The cause of this “Great Dying?” We don’t know. It might have been from eruption of giant Siberian volcanoes, or it could have been from strange natural gas that gushed from the seafloor. New evidence about this event is forthcoming from Colorado, as geologists work to constrain the P-T in rather ugly rocks exposed along the Front Range and in mountainsides from Meeker to Aspen.
Extinction is a natural part of life. It brings balance to evolution. Studying it isn’t stressful, especially when it occurred long before we walked the planet.
Yet when extinction impacts us, we worry.

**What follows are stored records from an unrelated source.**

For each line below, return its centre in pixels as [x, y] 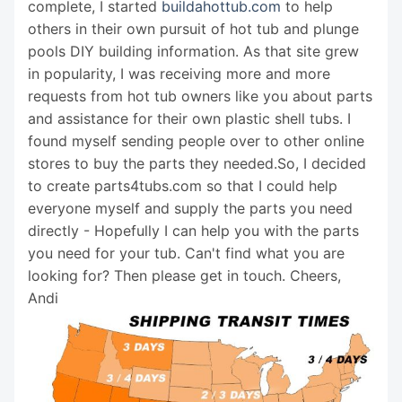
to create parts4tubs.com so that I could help [183, 185]
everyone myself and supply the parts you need [190, 208]
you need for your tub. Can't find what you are [186, 253]
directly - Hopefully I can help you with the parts [193, 230]
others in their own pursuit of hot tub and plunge [193, 28]
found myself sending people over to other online [196, 140]
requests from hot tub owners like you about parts [200, 96]
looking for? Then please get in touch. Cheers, [184, 275]
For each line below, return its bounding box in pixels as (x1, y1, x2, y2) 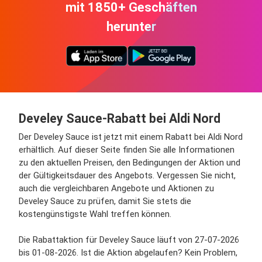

Imagine scads of plants and animals going extinct. It’s actually happening right now. And not just in faraway rain forests, in bleached reefs, and in collapsed fisheries. It’s also happening in our beetle-ravaged forests and on our bison-less prairies.
How do we know if, when, or how these ecosystems will recover? One of the best ways to figure this out is to go back to times where critters endured cataclysmic events. By studying ancient extinctions, we can figure out how the survivors made it through their deathly gauntlet and what fostered re-establishment of new communities.
Unlike these ancient creatures, we can imagine the future. More importantly, we are like the Once-ler in Dr. Seuss’ The Lorax. We have the ability to learn from the past, to alter course, and to change our future.